Enumeration: a set of symbolic names (members) bound to unique, constant values. Within an enumeration, the members can be compared by identity, and the enumeration itself can be iterated over.

In [136]:
GREEN = 1
YELLOW = 2
RED = 4
TRAFFIC_LIGHTS = (GREEN, YELLOW, RED)
print(TRAFFIC_LIGHTS)
traffic_lights = {"GREEN": 1, "YELLOW": 2, "RED": 4}

(1, 2, 4)


In [137]:
from enum import Enum
class TrafficLight(Enum):
    GREEN = 1
    YELLOW = 2
    RED = 4

TrafficLight.GREEN

<TrafficLight.GREEN: 1>

In [138]:
TrafficLight.GREEN.name

'GREEN'

In [139]:
TrafficLight.GREEN.value

1

In [140]:
TrafficLight(1)

<TrafficLight.GREEN: 1>

In [141]:
TrafficLight(4)

<TrafficLight.RED: 4>

## (8) Final Consideration 

**Object interning** is a memory optimization technique that is used primarily for immutable data types, such as strings and integers in Python.

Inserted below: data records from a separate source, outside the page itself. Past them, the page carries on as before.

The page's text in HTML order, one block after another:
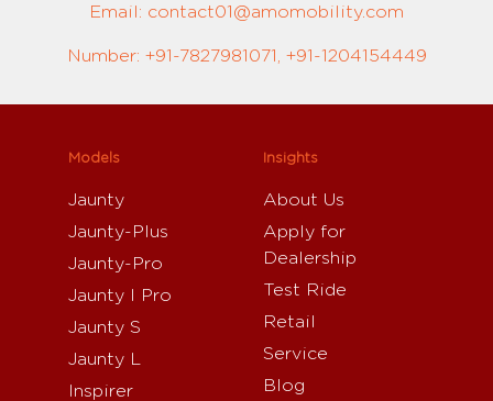
Email: contact01@amomobility.com
Number: +91-7827981071, +91-1204154449
Models
Jaunty
Jaunty-Plus
Jaunty-Pro
Jaunty I Pro
Jaunty S
Jaunty L
Inspirer
Insights
About Us
Apply for
Dealership
Test Ride
Retail
Service
Blog
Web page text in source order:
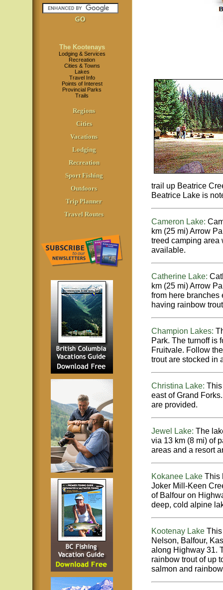
The Kootenays
Lodging & Services
Recreation
Cities & Towns
Lakes
Travel Info
Points of Interest
Provincial Parks
Trails
Regions
Cities
Vacations
Lodging
Recreation
Sport Fishing
Outdoors
Trip Planner
Travel Routes
trail up Beatrice
Beatrice Lake is
Cameron Lake:
km (25 mi) Arrow
treed camping area
available.
Catherine Lake:
km (25 mi) Arrow
from here branches
having rainbow
Champion Lakes:
Park. The turnoff is
Fruitvale. Follow
trout are stocked in
Christina Lake:
east of Grand
are provided.
Jewel Lake: The
via 13 km (8 mi) of
areas and a resort
Kokanee Lake This
Joker Mill-Keen
of Balfour on
deep, cold alpine
Kootenay Lake
Nelson, Balfour,
along Highway 31.
rainbow trout of up
salmon and
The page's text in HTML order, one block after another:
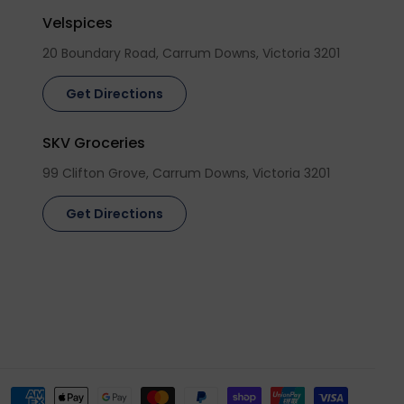
Velspices
20 Boundary Road, Carrum Downs, Victoria 3201
Get Directions
SKV Groceries
99 Clifton Grove, Carrum Downs, Victoria 3201
Get Directions
Payment
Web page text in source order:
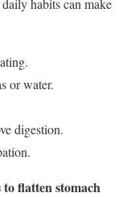
or water.
digestion.
flatten stomach
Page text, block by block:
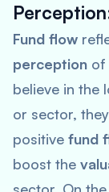
Perception
Fund flow
perception of
believe in the
or sector,
positive fund
boost the
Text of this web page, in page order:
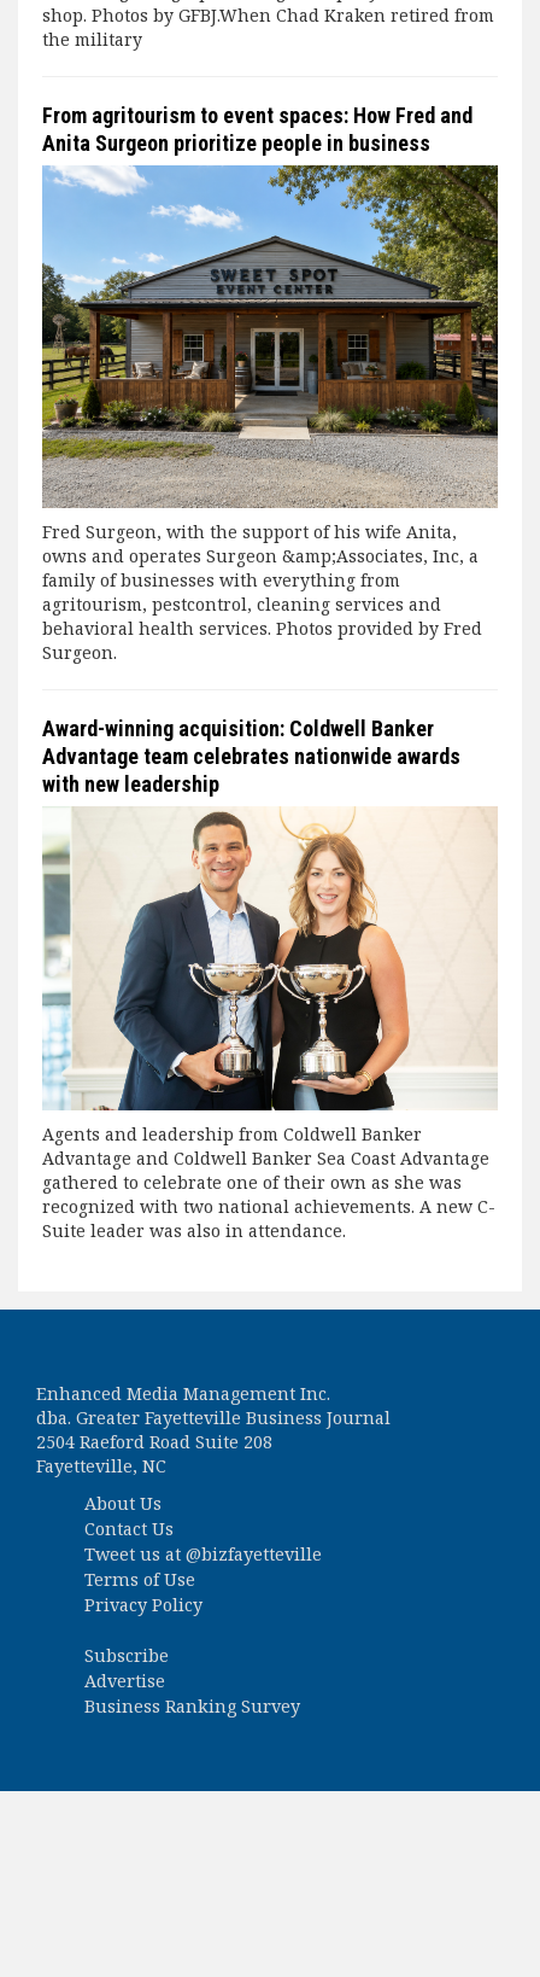
shop. Photos by GFBJ.When Chad Kraken retired from
the military
From agritourism to event spaces: How Fred and
Anita Surgeon prioritize people in business
Fred Surgeon, with the support of his wife Anita,
owns and operates Surgeon &amp;Associates, Inc, a
family of businesses with everything from
agritourism, pestcontrol, cleaning services and
behavioral health services. Photos provided by Fred
Surgeon.
Award-winning acquisition: Coldwell Banker
Advantage team celebrates nationwide awards
with new leadership
Agents and leadership from Coldwell Banker
Advantage and Coldwell Banker Sea Coast Advantage
gathered to celebrate one of their own as she was
recognized with two national achievements. A new C-
Suite leader was also in attendance.
Enhanced Media Management Inc.
dba. Greater Fayetteville Business Journal
2504 Raeford Road Suite 208
Fayetteville, NC
About Us
Contact Us
Tweet us at @bizfayetteville
Terms of Use
Privacy Policy
Subscribe
Advertise
Business Ranking Survey

The idea is to reuse existing objects instead of creating new ones every time an object with the same value is required.

This can lead to significant memory savings and performance improvements because it reduces the load on the garbage collector and speeds up comparisons since they can be done by comparing object identities.

In [142]:
# Object interning:
a = 5
b = 5
id(a) == id(b)

True

What about performance? For example, in a list, operations such as insertion and membership testing can take O(n) time (big O notation), while they are O(1) for a dictionary. It is not always possible to use dictionaries though, if we don’t have the guarantee that we can uniquely identify each item of the collection by means of one of its properties and that the property in question is hashable (so it can be a key in dict).

### (9) About Names

- Names for data should be nouns
- Names for functions should be verbs
- Names should be as expressive as possible.